Five Challenges of Big Data
Using data to make business value is now a reality in many IT and NON-IT industries. With the introduction of the “Internet of things,” enhanced analytics and developed connectivity through new technology and application bring significant prospects for industries. For an example, at Siemens, Big Data is changing the way maintenance services are provided, from the reactive approach to predictive and precautionary maintenance.
However, we find some companies facing problems in leveraging the value of that data. First of all, companies have a problem in finding the right data and concluding how to make the best use of that data.
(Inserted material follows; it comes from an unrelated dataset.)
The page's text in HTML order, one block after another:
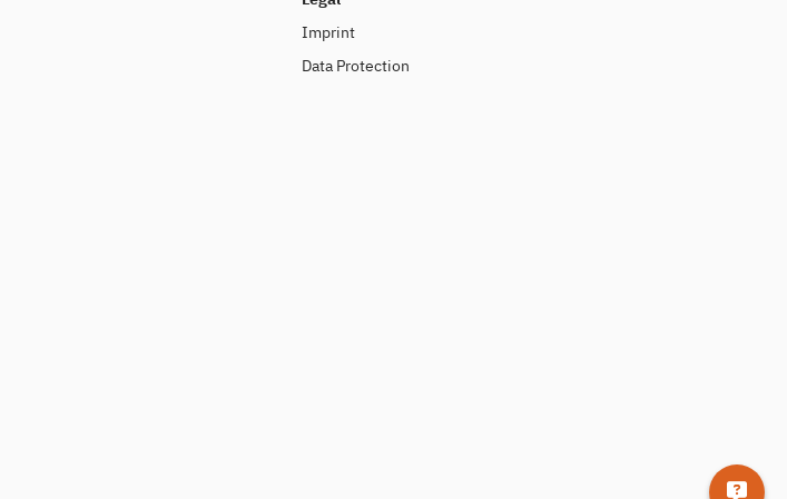
Imprint
Data Protection

Creating data-related business cases generally mean thinking something unique and finding for revenue models that are usually different from the traditional business.
Second, companies are finding it difficult to acquire the right talent capable of both working on new technologies and of understanding the data to provide meaningful business insights.
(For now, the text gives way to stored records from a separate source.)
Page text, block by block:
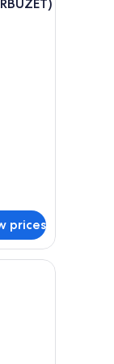
prices
Private Bathroom
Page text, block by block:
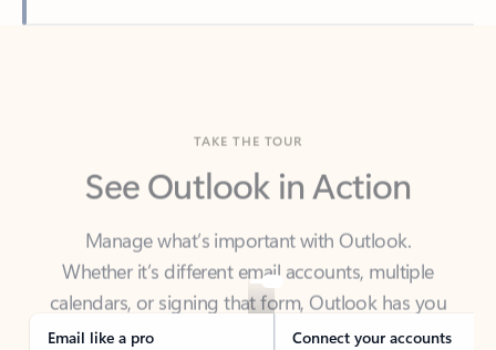
See Outlook in Action
Manage what’s important with Outlook.
calendars, or signing that form, Outlook has you
covered - at home, for work, or on-the-go.
Email like a pro Connect your accounts
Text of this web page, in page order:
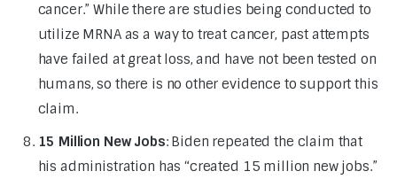
cancer.” While there are studies being conducted to
utilize MRNA as a way to treat cancer, past attempts
have failed at great loss, and have not been tested on
humans, so there is no other evidence to support this
claim.
15 Million New Jobs: Biden repeated the claim that
his administration has “created 15 million new jobs.”
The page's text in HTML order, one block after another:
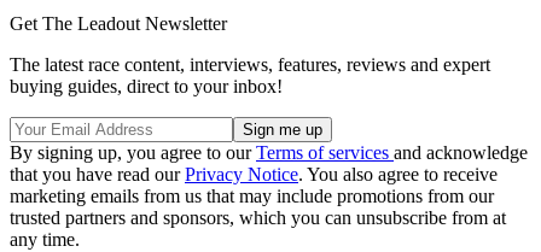
Get The Leadout Newsletter
The latest race content, interviews, features, reviews and expert
buying guides, direct to your inbox!
By signing up, you agree to ourTerms of services and acknowledge
that you have read ourPrivacy Notice. You also agree to receive
marketing emails from us that may include promotions from our
trusted partners and sponsors, which you can unsubscribe from at
any time.

Third, access data and connectivity can be a problem. Most of the data points are not yet well connected today, and companies usually do not have the adequate platforms to collect and manage the data across the enterprise.
Fourth, in the data world technology landscape is developing extremely fast. Usage of data on a large scale means working with a robust and innovative technology partner that can assist in creating the right IT architecture.
Finally, the most important challenge for Big Data is maintaining data security at any cost.
If we can manage these Big Data challenges then Big Data would proof one of the most beneficial things that the IOT (Internet of Things) has provided us.